Skip to main content
The Jesus Lizard @ Express Festival

The Jesus Lizard @ Express Festival

| Alessandra D'aloise

Bologna, 31 Maggio 2025

Chi sono i Jesus Lizard? Se stai leggendo queste righe, probabilmente la risposta già la conosci. Ma per chi si è imbattuto in questo nome per caso, basti dire che Steve Albini – produttore leggendario e custode del suono underground americano – li ha descritti come “la band più importante degli anni Novanta”. Una definizione forte, ma che trova piena conferma nella loro storia, nella loro attitudine, nel loro suono. Nati alla fine degli anni ’80, i Jesus Lizard prendono le distorsioni industriali dei Big Black e le trasformano in qualcosa di più istintivo, più corporeo. Mentre i Fugazi canalizzano l’eredità dell’hardcore in una forma politica e rigorosa, i Jesus Lizard scelgono la strada opposta: si abbandonano al caos, alla nevrosi, alla violenza emotiva. Il loro noise rock è crudo, fisico, disturbante – un martello ritmico che non lascia scampo. 
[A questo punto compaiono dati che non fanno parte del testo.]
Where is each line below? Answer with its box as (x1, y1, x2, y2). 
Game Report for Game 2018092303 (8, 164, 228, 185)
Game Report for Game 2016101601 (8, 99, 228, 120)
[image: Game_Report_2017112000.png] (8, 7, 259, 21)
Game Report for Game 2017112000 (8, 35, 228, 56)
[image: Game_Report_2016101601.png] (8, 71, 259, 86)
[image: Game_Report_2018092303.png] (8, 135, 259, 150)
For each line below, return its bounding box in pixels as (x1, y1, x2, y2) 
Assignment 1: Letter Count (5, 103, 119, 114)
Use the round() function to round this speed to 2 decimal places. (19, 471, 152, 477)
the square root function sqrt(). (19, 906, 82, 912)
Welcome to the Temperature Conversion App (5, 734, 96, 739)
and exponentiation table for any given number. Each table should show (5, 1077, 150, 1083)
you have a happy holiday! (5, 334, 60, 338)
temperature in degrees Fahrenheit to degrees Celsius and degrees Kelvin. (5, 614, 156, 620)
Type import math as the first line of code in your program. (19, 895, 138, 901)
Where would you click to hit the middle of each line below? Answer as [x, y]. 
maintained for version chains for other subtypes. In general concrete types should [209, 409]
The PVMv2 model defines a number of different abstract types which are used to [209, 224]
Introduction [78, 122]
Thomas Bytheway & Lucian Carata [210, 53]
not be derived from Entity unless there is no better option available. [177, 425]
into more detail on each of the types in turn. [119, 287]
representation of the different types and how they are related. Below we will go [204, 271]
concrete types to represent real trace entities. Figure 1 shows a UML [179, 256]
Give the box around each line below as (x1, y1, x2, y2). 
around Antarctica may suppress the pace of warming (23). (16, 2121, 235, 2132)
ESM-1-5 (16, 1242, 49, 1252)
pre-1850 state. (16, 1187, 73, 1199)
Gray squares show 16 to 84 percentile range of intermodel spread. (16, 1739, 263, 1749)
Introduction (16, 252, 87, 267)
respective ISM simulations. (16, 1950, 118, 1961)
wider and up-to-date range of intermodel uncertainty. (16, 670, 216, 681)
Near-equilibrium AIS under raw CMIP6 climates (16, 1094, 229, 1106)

Dopo anni di silenzio e qualche reunion occasionale, la band è tornata davvero. Il 13 settembre 2024 è uscito Rack, primo album in studio dopo 26 anni. Undici nuovi brani che non suonano come un omaggio a sé stessi, ma come un colpo allo stomaco: diretti, abrasivi, ancora capaci di far male. E ora, finalmente, sono tornati anche in Italia, con tre date tra cui quella di Bologna, inserita nella programmazione dell’Express Festival, organizzato dal Locomotiv Club ma stasera in trasferta al Link.
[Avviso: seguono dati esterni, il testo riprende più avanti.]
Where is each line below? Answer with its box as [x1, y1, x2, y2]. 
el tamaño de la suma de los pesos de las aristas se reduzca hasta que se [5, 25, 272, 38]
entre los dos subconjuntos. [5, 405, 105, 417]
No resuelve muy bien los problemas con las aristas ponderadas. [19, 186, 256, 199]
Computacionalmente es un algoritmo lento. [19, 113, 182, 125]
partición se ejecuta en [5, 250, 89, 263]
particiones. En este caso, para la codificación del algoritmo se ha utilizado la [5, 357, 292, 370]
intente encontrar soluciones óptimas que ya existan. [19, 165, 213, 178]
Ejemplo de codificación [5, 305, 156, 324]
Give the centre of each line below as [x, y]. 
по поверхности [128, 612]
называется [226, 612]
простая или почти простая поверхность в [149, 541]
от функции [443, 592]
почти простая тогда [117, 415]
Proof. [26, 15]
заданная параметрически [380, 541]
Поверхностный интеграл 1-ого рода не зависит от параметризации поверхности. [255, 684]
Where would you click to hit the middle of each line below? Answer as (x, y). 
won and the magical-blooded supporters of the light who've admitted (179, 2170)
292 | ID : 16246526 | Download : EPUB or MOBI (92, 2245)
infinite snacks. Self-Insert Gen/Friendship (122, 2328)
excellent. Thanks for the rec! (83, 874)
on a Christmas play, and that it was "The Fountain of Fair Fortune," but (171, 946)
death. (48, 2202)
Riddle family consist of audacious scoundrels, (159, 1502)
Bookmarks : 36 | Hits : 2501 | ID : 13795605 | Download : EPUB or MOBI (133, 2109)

Il locale è pieno fino all’orlo. C’è un’attesa carica di tensione, e tutti gli occhi sono puntati su David Yow, il frontman storico della band, noto per le sue performance imprevedibili e spesso al limite del delirio. In passato si è lanciato tra il pubblico vestito solo con i suoi stivali camperos, lasciandosi trascinare dalla folla senza il minimo riguardo per la propria incolumità. Anche oggi, sul palco, sembra sempre a un passo dal collasso: lo guardi e pensi che da un momento all’altro si accascerà, vomiterà sul palco o farà qualcosa di completamente folle. Ma niente di tutto questo accade. A esplodere, piuttosto, è solo la sua voce: ruvida, cavernosa, viscerale. Yow si lascia toccare dal pubblico, sfiora mani e volti, si muove in modo imprevedibile – a volte scivolando a terra con grazia quasi da ballerina, altre ringraziando tra un pezzo e l’altro con una dolcezza spiazzante. Il momento più emblematico arriva prima di What If, quando con un ghigno divertito invita il pubblico a urlare con lui un sonoro “Fuck Trump”. Un gesto politico, certo, ma anche un’esplosione collettiva, perfettamente in linea con lo spirito abrasivo della band. Il set prosegue alternando brani nuovi e vecchi, senza mai perdere intensità. Quando arrivano i pezzi storici da Goat, il pubblico impazzisce. Parte il pogo, volano bicchieri, il sudore cola a fiumi. Su Monkey Trick provo a buttarmi nella mischia, ma capisco subito che se voglio tornare a casa con tutte le ossa a posto, è meglio farmi da parte.

I Jesus Lizard non sono tornati per suonare da vecchie glorie. Sono tornati per ricordare – a chi c’era e a chi non c’era – che il noise rock può ancora essere qualcosa che ti prende alla gola, ti scuote e ti sbatte a terra. Letteralmente.